Could you please retype exactly the lines from the start of the records below through the line that contains "in the field", both included, and leave out the pictures?

● ● ● ●

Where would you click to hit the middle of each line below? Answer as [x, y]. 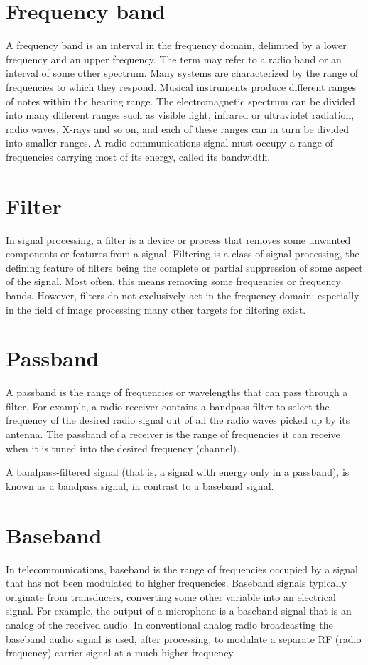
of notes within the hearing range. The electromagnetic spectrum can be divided [180, 101]
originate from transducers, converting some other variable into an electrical [171, 596]
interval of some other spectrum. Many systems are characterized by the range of [182, 73]
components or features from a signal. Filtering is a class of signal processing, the [183, 254]
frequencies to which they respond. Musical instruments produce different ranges [181, 86]
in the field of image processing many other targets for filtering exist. [156, 309]
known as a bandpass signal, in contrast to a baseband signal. [140, 485]
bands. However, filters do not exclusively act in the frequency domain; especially [183, 295]
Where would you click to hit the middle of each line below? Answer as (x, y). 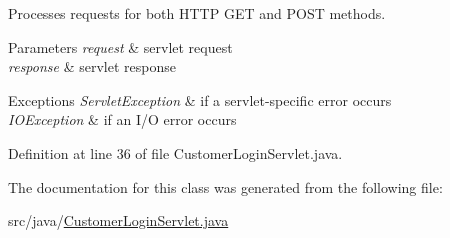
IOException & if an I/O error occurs (122, 119)
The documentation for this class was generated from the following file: (225, 186)
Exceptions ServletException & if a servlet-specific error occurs (200, 99)
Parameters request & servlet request (120, 46)
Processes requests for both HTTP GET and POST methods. (197, 13)
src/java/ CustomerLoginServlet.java (118, 220)
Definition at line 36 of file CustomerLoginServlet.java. (175, 152)
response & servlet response (92, 66)
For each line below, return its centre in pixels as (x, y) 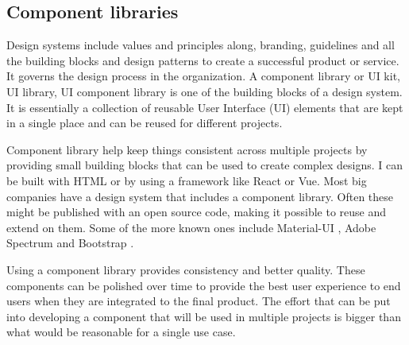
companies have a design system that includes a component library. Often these (200, 196)
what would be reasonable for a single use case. (121, 332)
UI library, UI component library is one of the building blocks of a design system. (204, 91)
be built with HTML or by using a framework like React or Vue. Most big (187, 180)
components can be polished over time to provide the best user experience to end (204, 285)
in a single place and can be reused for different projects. (145, 123)
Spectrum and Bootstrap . (70, 243)
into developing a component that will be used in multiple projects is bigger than (204, 316)
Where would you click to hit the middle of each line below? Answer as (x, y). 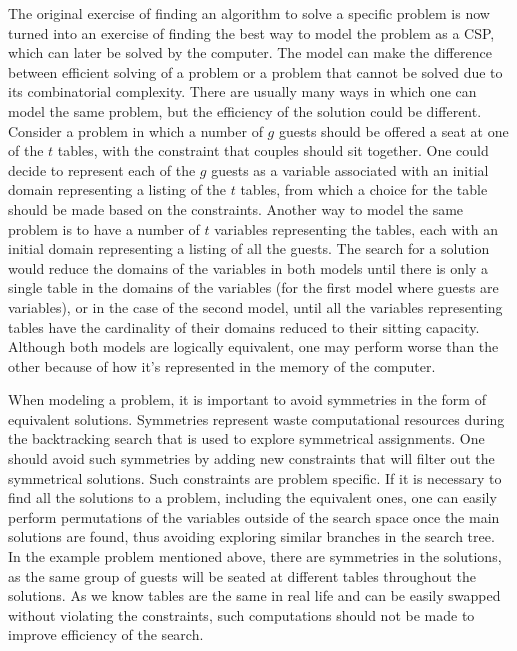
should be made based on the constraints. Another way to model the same (236, 208)
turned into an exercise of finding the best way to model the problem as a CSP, (251, 32)
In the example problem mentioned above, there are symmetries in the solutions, (255, 556)
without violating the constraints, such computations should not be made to (241, 614)
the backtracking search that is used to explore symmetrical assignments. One (246, 438)
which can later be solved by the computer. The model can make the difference (250, 52)
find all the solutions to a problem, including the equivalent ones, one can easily (252, 497)
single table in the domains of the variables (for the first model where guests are (253, 287)
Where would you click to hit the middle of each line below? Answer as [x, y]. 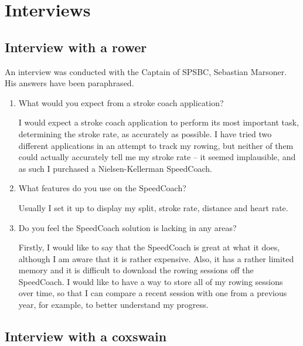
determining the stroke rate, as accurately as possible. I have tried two [145, 133]
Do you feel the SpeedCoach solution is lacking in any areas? [127, 227]
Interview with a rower [76, 47]
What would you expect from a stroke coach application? [121, 102]
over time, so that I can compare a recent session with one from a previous [153, 293]
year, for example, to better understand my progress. [113, 305]
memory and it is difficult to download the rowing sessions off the [136, 270]
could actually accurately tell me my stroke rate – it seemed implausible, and [157, 157]
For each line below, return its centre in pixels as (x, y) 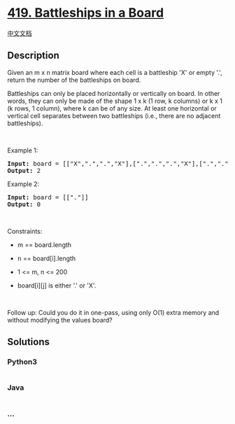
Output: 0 (24, 204)
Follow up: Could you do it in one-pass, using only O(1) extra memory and (113, 312)
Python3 (22, 362)
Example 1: (23, 150)
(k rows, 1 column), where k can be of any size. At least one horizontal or (112, 108)
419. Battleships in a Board (86, 13)
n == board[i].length (46, 258)
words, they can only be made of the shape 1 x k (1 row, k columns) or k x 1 (115, 101)
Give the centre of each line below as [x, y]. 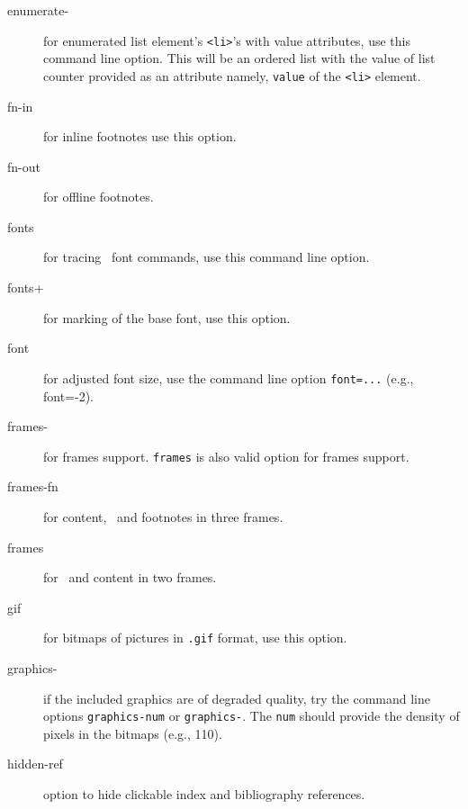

● ● ● ●

*ANSWER TO THIS EXERCISE*
Where would you click to hit the middle of each line below? Answer as [x, y]. 
of notes within the hearing range. The electromagnetic spectrum can be divided [180, 101]
originate from transducers, converting some other variable into an electrical [171, 596]
interval of some other spectrum. Many systems are characterized by the range of [182, 73]
components or features from a signal. Filtering is a class of signal processing, the [183, 254]
frequencies to which they respond. Musical instruments produce different ranges [181, 86]
in the field of image processing many other targets for filtering exist. [156, 309]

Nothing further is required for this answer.